On Mr. McCain and Mr. Rivers

There are two links below – the first to a tweet by Conservative Bill Kristol contrasting remarks by President Trump and the late U.S. AZ Sen. John McCain when each was campaigning for the presidency, the second to Los Angeles Clippers’ Head Coach Glenn “Doc” Rivers’ comments regarding the recent police shooting of Jacob Blake in Kenosha, WI.  The 2008 remarks of Sen. McCain, taken together with those of Coach Rivers, offer the most eloquent rebuttal to the claims currently being spewed at the Republican National Convention.

On Mr. Trump … and the Prophet Ezekiel

A couple of weeks ago at a Cleveland campaign stop, President Trump indicated that Democratic presidential nominee and former Vice President Joe Biden, a practicing Catholic, was “against God,” and that if elected president, Mr. Biden will “hurt God” and “hurt the Bible.”  I found the President’s rant both absurd and shocking, but it was, like so many before it, shortly driven down my stream of consciousness by Mr. Trump’s continuing torrent of malign inanities. 

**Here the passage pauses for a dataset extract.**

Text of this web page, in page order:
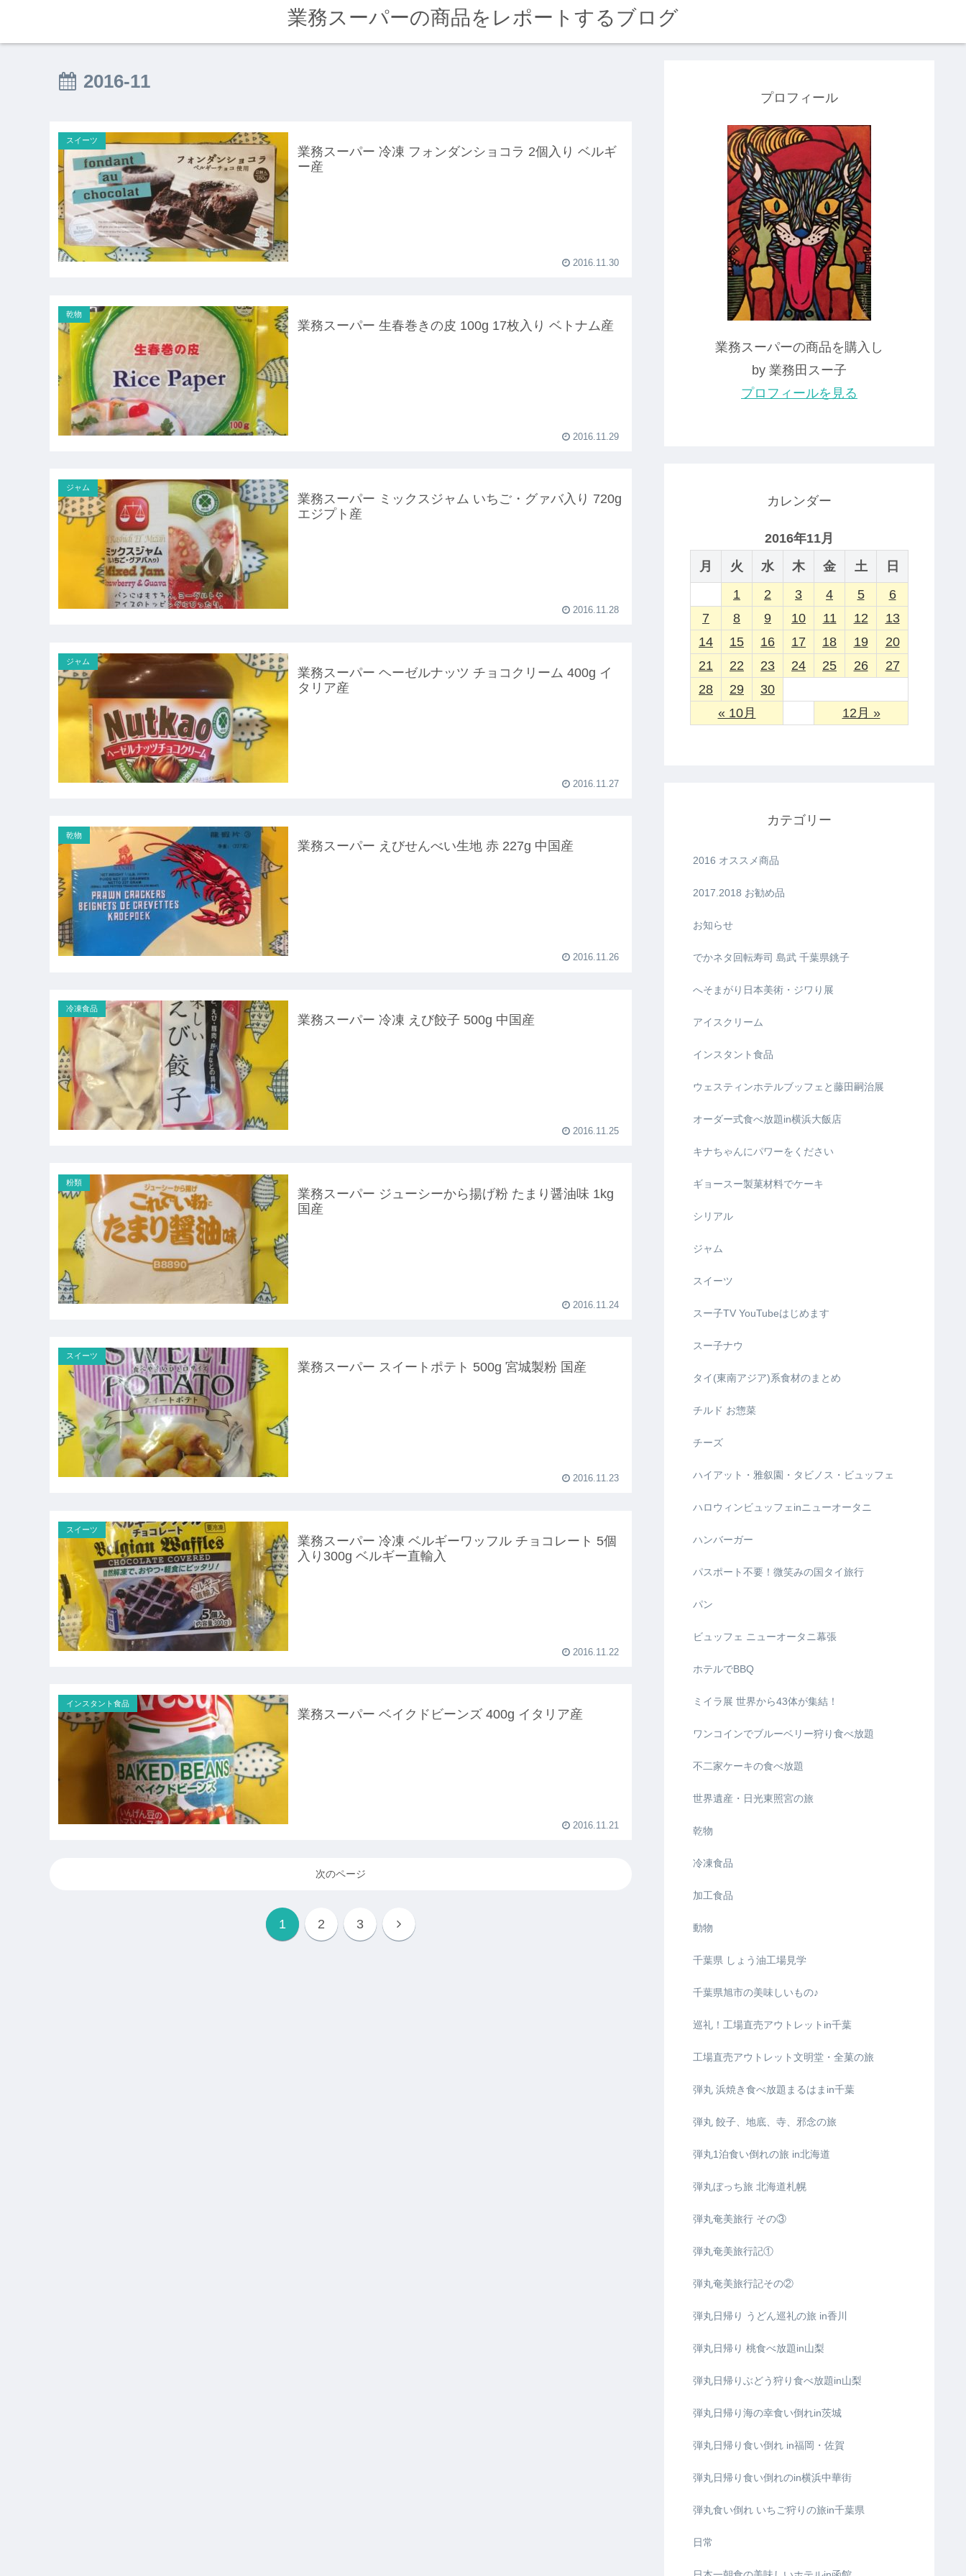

I am also a Catholic, albeit deeply flawed.  What caused me to recall Mr. Trump’s Cleveland rant – faith-based attacks uttered by one who for all practical purposes espouses racism, has bragged about grabbing women by their private parts, has belittled the handicapped, has approved the intentional separation of children from their parents at our borders, has sought to downplay the scope and effect of a deadly virus upon our people in order to enhance his own political fortunes, and has most recently referred sympathetically to Qanon, an alt-right fringe group embracing the notion that some Democrats are Satan-worshipping pedophiles — was the following, read during one of this week’s daily Masses:

Thus says the Lord GOD:  Woe to the shepherds of Israel who have been pasturing themselves!  Should not shepherds, rather, pasture sheep?  You have fed off their milk, worn their wool, and slaughtered the fatlings, but the sheep you have not pastured.  You did not strengthen the weak nor heal the sick nor bind up the injured.  You did not bring back the strayed nor seek the lost, but you lorded it over them harshly and brutally.  So they were scattered for the lack of a shepherd, and became food for all the wild beasts. ….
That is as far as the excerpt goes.